Exercise prompt:
Every entry must be set down exactly in the answer; no pictures should appear.

Exercise material:
○ ○ ○ ○ ○

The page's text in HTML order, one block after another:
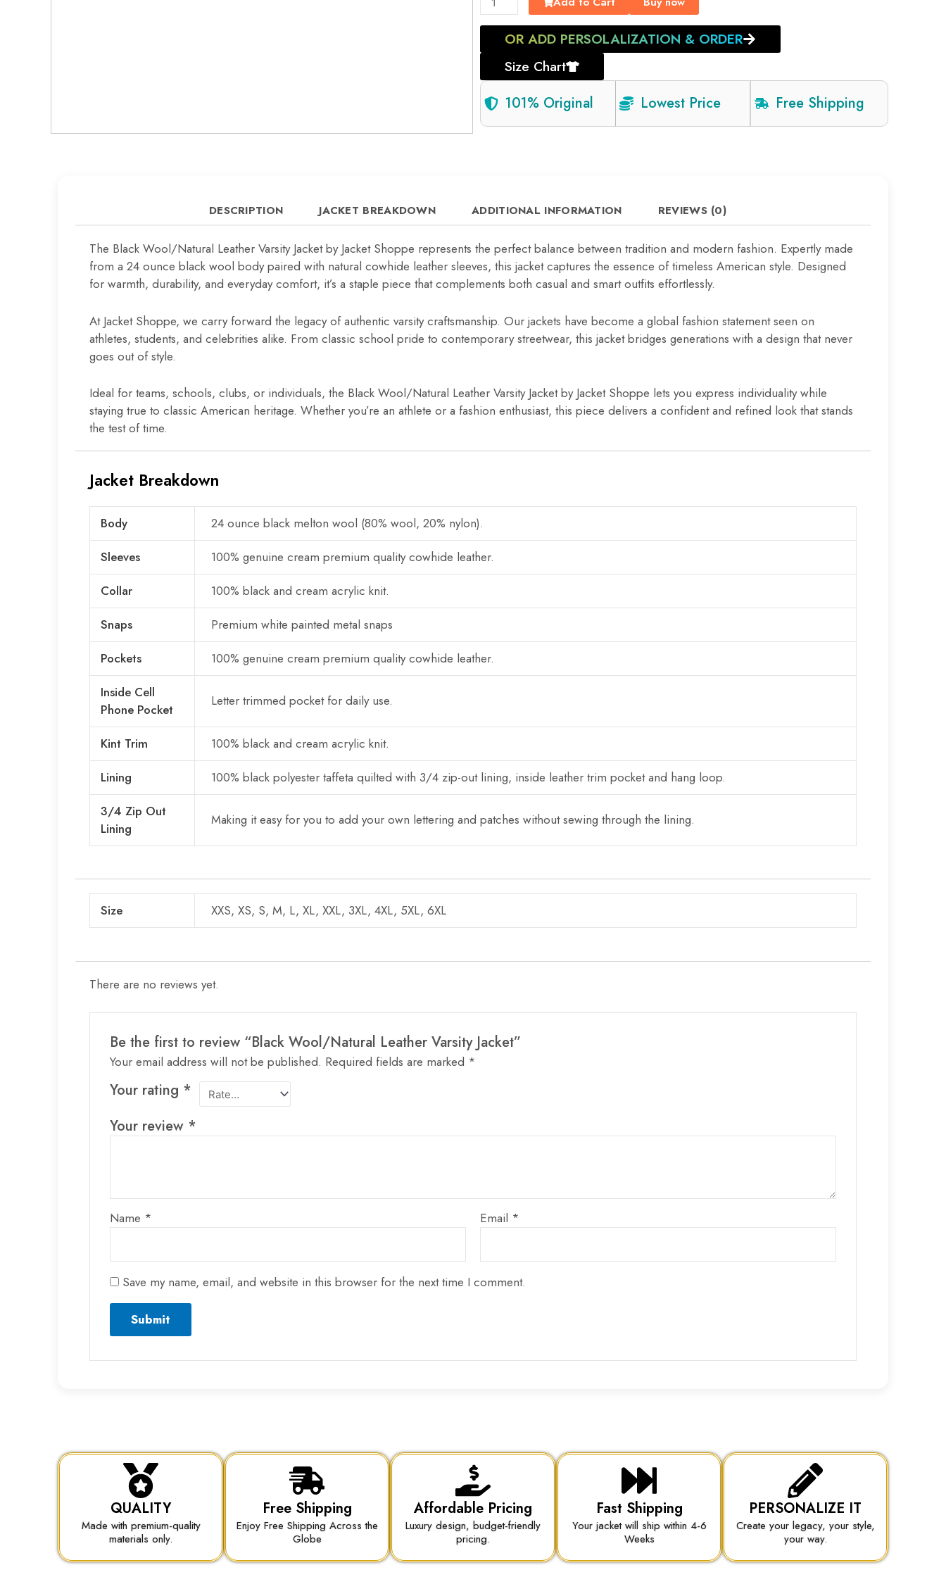
OR ADD PERSOLALIZATION & ORDER
Size Chart
101% Original Lowest Price Free Shipping
DESCRIPTION JACKET BREAKDOWN ADDITIONAL INFORMATION REVIEWS (0)
The Black Wool/Natural Leather Varsity Jacket by Jacket Shoppe represents the perfect balance between tradition and modern fashion. Expertly made
from a 24 ounce black wool body paired with natural cowhide leather sleeves, this jacket captures the essence of timeless American style. Designed
for warmth, durability, and everyday comfort, it’s a staple piece that complements both casual and smart outfits effortlessly.
At Jacket Shoppe, we carry forward the legacy of authentic varsity craftsmanship. Our jackets have become a global fashion statement seen on
athletes, students, and celebrities alike. From classic school pride to contemporary streetwear, this jacket bridges generations with a design that never
goes out of style.
Ideal for teams, schools, clubs, or individuals, the Black Wool/Natural Leather Varsity Jacket by Jacket Shoppe lets you express individuality while
staying true to classic American heritage. Whether you’re an athlete or a fashion enthusiast, this piece delivers a confident and refined look that stands
the test of time.
Jacket Breakdown
Body
24 ounce black melton wool (80% wool, 20% nylon).
Sleeves
100% genuine cream premium quality cowhide leather.
Collar
100% black and cream acrylic knit.
Snaps
Premium white painted metal snaps
Pockets
100% genuine cream premium quality cowhide leather.
Inside Cell
Phone Pocket
Letter trimmed pocket for daily use.
Kint Trim
100% black and cream acrylic knit.
Lining
100% black polyester taffeta quilted with 3/4 zip-out lining, inside leather trim pocket and hang loop.
3/4 Zip Out
Lining
Making it easy for you to add your own lettering and patches without sewing through the lining.
Size XXS, XS, S, M, L, XL, XXL, 3XL, 4XL, 5XL, 6XL
There are no reviews yet.
Be the first to review “Black Wool/Natural Leather Varsity Jacket”
Your email address will not be published. Required fields are marked *
Your rating *
Your review *
Name * Email *
Save my name, email, and website in this browser for the next time I comment.
QUALITY
Made with premium-quality
materials only.
Free Shipping
Enjoy Free Shipping Across the
Globe
Affordable Pricing
Luxury design, budget-friendly
pricing.
Fast Shipping
Your jacket will ship within 4-6
Weeks
PERSONALIZE IT
Create your legacy, your style,
your way.

○ ○ ○ ○ ○

Response:
The page's text in HTML order, one block after another:
OR ADD PERSOLALIZATION & ORDER
Size Chart
101% Original Lowest Price Free Shipping
DESCRIPTION JACKET BREAKDOWN ADDITIONAL INFORMATION REVIEWS (0)
The Black Wool/Natural Leather Varsity Jacket by Jacket Shoppe represents the perfect balance between tradition and modern fashion. Expertly made
from a 24 ounce black wool body paired with natural cowhide leather sleeves, this jacket captures the essence of timeless American style. Designed
for warmth, durability, and everyday comfort, it’s a staple piece that complements both casual and smart outfits effortlessly.
At Jacket Shoppe, we carry forward the legacy of authentic varsity craftsmanship. Our jackets have become a global fashion statement seen on
athletes, students, and celebrities alike. From classic school pride to contemporary streetwear, this jacket bridges generations with a design that never
goes out of style.
Ideal for teams, schools, clubs, or individuals, the Black Wool/Natural Leather Varsity Jacket by Jacket Shoppe lets you express individuality while
staying true to classic American heritage. Whether you’re an athlete or a fashion enthusiast, this piece delivers a confident and refined look that stands
the test of time.
Jacket Breakdown
Body
24 ounce black melton wool (80% wool, 20% nylon).
Sleeves
100% genuine cream premium quality cowhide leather.
Collar
100% black and cream acrylic knit.
Snaps
Premium white painted metal snaps
Pockets
100% genuine cream premium quality cowhide leather.
Inside Cell
Phone Pocket
Letter trimmed pocket for daily use.
Kint Trim
100% black and cream acrylic knit.
Lining
100% black polyester taffeta quilted with 3/4 zip-out lining, inside leather trim pocket and hang loop.
3/4 Zip Out
Lining
Making it easy for you to add your own lettering and patches without sewing through the lining.
Size XXS, XS, S, M, L, XL, XXL, 3XL, 4XL, 5XL, 6XL
There are no reviews yet.
Be the first to review “Black Wool/Natural Leather Varsity Jacket”
Your email address will not be published. Required fields are marked *
Your rating *
Your review *
Name * Email *
Save my name, email, and website in this browser for the next time I comment.
QUALITY
Made with premium-quality
materials only.
Free Shipping
Enjoy Free Shipping Across the
Globe
Affordable Pricing
Luxury design, budget-friendly
pricing.
Fast Shipping
Your jacket will ship within 4-6
Weeks
PERSONALIZE IT
Create your legacy, your style,
your way.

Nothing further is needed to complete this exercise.